Each individual insurer has different policies on telemedicine. Most of them are still requiring a prior relationship with the patient. At press time, Medicaid and most private insurance companies serving the state had lifted restriction on telemedicine, but Medicare had not. That federal program for Americans age sixty-five and older literally requires an act of Congress, but that was expected soon. No one in Congress has come out against it.
“We have been saying for years this is an important tool,” Kelly says. “If you can see patients remotely, it is the best way to do it. Now insurers are catching up to reimburse physicians for their work. Maybe not all policies will stick after this crisis is over, but many will as insurance companies are seeing tremendous value in having it in our medical community.”
From the clinical standpoint, many providers were not seeing as many patients and were seeing fewer appointments being made.
“This can be good and bad,” Kelly says. “It might help create more surge capacity at hospitals by not having large numbers of people needing hospitalization at the same time. But it means providers are losing money really fast. I’ve talked to some providers who are concerned no one is coming in.”
Normally HIPPA health privacy laws would prohibit the use of certain types of video conferencing programs like Facetime or Skype unless they were HIPPA compliant. But those restrictions have been temporarily suspended so providers can use any moderately secure tele network. There is also a HIPPA complaint portal available from Zoom that costs only $200 a month.
Improper use of the emergency room for health conditions that are not emergencies has been a problem in the U.S. for a long time, particularly as hospitals are required to see patients regardless of their ability to pay. Now it is even more important the ERs be used only when absolutely necessary.
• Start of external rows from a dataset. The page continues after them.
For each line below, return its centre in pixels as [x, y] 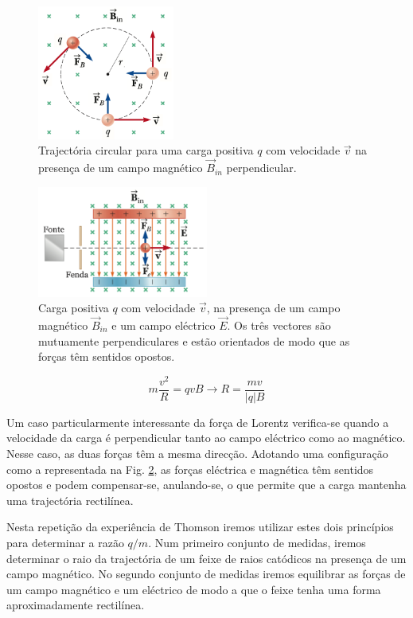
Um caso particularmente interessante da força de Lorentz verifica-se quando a [198, 422]
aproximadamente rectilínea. [76, 605]
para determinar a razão [65, 543]
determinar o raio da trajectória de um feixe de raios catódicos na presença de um [206, 558]
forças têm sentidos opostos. [107, 356]
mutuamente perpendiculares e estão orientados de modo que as [194, 340]
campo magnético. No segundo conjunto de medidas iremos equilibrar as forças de [206, 574]
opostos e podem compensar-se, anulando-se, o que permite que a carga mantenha [206, 485]
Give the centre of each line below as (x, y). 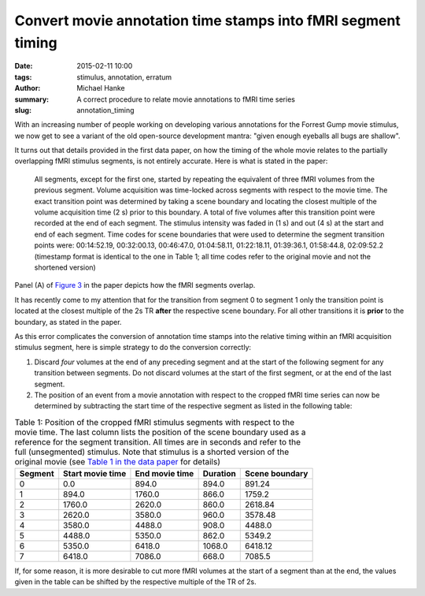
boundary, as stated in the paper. (68, 322)
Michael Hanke (101, 88)
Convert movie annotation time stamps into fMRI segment (207, 20)
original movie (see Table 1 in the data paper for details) (117, 461)
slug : (23, 110)
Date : (24, 66)
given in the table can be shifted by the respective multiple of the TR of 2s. (135, 582)
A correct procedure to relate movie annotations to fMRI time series (186, 99)
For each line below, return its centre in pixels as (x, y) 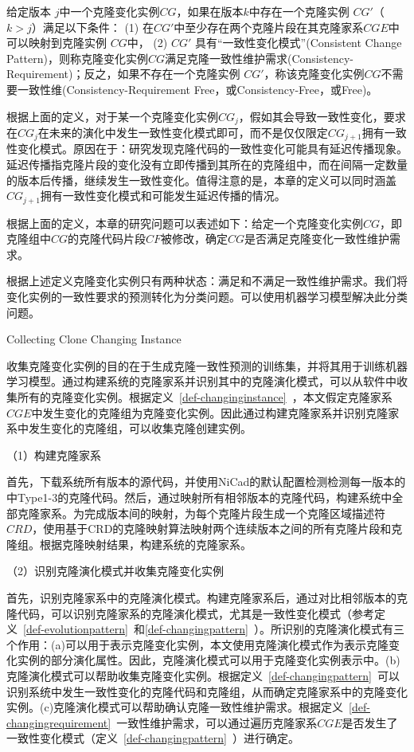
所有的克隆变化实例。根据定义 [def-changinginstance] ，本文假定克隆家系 (205, 397)
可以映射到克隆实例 (57, 43)
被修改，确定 (195, 239)
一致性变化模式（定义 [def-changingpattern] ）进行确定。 (153, 738)
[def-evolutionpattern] (76, 629)
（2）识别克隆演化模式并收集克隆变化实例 (115, 571)
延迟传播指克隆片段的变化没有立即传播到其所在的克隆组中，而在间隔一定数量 (207, 164)
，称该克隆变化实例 (314, 74)
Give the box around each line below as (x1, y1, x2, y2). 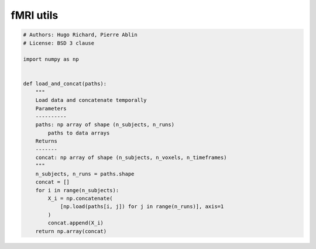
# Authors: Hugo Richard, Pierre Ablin (23, 32, 138, 38)
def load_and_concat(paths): (23, 81, 107, 87)
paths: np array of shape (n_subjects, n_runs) (35, 122, 175, 128)
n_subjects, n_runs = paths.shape (35, 170, 135, 177)
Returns (35, 138, 58, 144)
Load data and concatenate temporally (35, 97, 147, 103)
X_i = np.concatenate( (47, 195, 114, 202)
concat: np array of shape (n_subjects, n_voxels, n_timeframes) (35, 154, 227, 161)
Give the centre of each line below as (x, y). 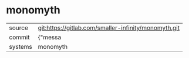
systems (21, 46)
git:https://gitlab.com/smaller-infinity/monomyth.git (109, 28)
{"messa (50, 37)
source (18, 28)
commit (19, 37)
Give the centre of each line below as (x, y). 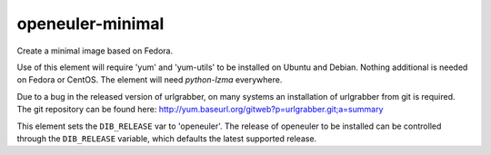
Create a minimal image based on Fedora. (95, 51)
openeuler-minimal (90, 24)
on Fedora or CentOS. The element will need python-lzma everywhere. (150, 80)
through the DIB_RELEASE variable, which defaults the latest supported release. (167, 138)
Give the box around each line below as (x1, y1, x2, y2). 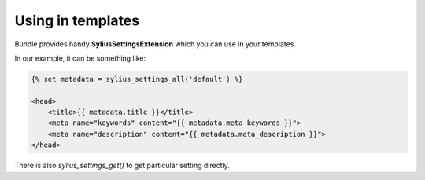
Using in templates (14, 12, 140, 29)
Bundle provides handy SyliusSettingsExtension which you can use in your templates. (14, 39, 297, 49)
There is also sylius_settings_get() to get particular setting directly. (14, 161, 230, 171)
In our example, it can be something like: (14, 53, 146, 63)
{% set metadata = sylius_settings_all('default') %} (31, 75, 243, 83)
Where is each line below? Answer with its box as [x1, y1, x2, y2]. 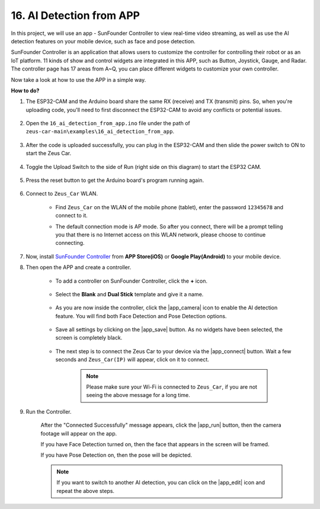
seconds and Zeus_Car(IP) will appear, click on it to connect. [55, 356, 210, 363]
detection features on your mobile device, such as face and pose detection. [11, 37, 196, 44]
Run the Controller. [25, 408, 72, 415]
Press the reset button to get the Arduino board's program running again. [25, 177, 204, 184]
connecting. [55, 239, 85, 247]
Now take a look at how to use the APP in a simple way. [11, 76, 146, 83]
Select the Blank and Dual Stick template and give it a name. [55, 290, 204, 297]
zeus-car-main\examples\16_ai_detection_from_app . [25, 128, 175, 135]
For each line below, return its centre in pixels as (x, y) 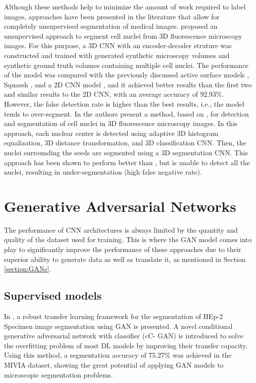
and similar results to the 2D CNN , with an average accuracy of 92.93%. (114, 94)
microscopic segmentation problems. (59, 374)
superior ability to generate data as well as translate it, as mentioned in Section (125, 259)
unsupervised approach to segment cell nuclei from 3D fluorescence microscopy (123, 35)
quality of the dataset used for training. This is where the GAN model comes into (128, 239)
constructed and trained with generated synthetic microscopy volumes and (117, 55)
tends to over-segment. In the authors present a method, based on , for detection (127, 113)
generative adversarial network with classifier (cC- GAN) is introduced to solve (124, 336)
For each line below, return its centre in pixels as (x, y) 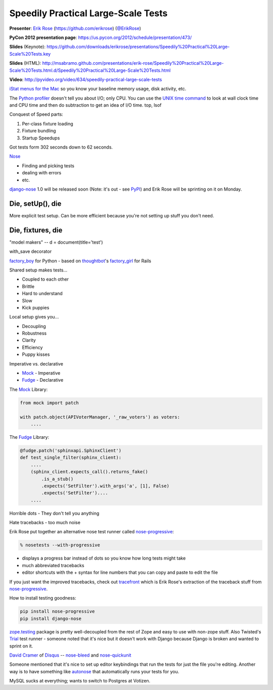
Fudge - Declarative (43, 380)
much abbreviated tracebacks (53, 565)
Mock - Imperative (41, 373)
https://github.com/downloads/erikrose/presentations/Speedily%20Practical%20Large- (138, 47)
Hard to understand (42, 294)
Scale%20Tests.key (30, 54)
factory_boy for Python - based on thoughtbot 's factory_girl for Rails (80, 261)
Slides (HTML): (25, 63)
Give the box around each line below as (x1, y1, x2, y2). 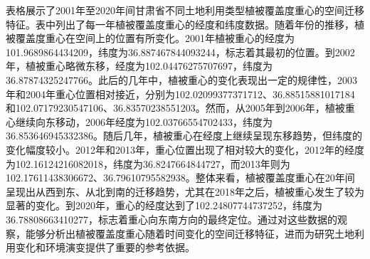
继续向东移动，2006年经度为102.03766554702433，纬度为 (15, 114, 273, 129)
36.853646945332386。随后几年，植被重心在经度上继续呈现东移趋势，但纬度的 (6, 128, 362, 143)
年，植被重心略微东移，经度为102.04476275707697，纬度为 (6, 58, 273, 73)
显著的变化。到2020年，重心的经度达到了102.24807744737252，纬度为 (6, 198, 322, 213)
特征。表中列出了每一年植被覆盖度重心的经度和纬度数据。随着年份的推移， (6, 16, 354, 31)
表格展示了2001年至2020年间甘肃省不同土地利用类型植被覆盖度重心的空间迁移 (6, 3, 364, 17)
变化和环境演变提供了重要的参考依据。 (15, 240, 195, 255)
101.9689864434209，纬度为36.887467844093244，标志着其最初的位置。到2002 (6, 44, 355, 59)
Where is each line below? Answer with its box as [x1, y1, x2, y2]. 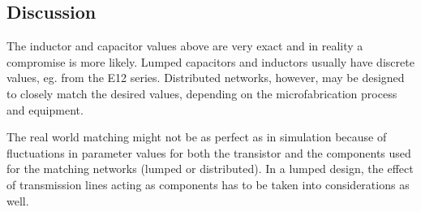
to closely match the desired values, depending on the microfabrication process [6, 84, 397, 102]
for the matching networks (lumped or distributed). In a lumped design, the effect [6, 160, 414, 177]
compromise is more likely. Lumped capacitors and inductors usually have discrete [6, 53, 415, 70]
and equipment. [6, 101, 84, 118]
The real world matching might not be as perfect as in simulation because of [6, 128, 387, 145]
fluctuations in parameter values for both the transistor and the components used [6, 144, 411, 161]
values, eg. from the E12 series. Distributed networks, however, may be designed [6, 69, 405, 86]
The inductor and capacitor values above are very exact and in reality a [6, 37, 363, 54]
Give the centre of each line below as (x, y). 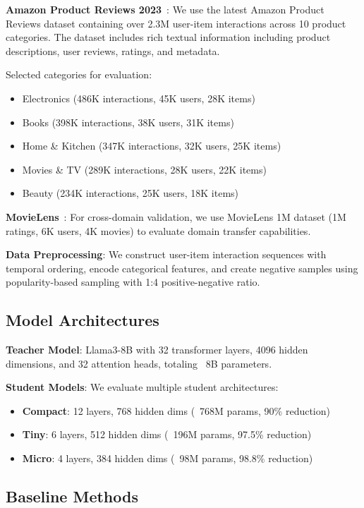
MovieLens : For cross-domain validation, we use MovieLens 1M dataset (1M (176, 216)
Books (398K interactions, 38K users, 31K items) (128, 122)
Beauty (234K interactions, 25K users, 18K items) (131, 193)
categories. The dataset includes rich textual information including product (168, 37)
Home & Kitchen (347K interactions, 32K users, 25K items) (152, 146)
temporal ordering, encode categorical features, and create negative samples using (182, 268)
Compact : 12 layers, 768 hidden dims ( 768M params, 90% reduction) (176, 410)
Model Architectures (83, 320)
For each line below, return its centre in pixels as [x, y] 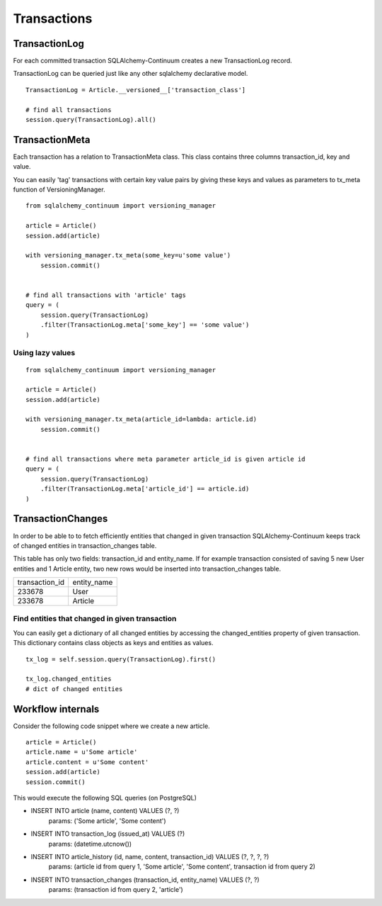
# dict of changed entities [74, 689]
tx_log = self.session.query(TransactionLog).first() [121, 659]
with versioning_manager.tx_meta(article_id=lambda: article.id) [141, 419]
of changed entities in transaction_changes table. [85, 545]
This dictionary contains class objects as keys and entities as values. [113, 643]
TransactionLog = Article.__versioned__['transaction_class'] [136, 90]
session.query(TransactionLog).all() [91, 120]
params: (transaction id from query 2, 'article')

“At this point, we need to encourage patients with low to moderate cold or flu symptoms to not go to the ER,” Kelly says. “If a patient experiences high fever or shortness of breath, this is when a visit to the ER would be needed. As COVID-19 is a virus, the body will fight it like any other virus. The severity of COVID-19 is with its tendency to infect the lungs and cause respiratory problems. This is where the concern is, especially for those sixty-five and older or for those that have low immune system responses.”
There have been some physicians’ offices starting to make their own hand sanitizer.
“Necessity is the mother of invention, and we are starting to see that,” Kelly says. “We are also seeing some repurposing of medical equipment to allow it to be used to meet the demand. This is a difficult situation for our state and our nation. It’s unlike anything we have seen in recent history. But we are strong, we are resilient, and we will work together to overcome the health and economic difficulties that we currently face as a result of COVID-19. I am confident that we will come out of this stronger than ever before.”
At press time, the COVID-19 situation was still developing across the state and the country.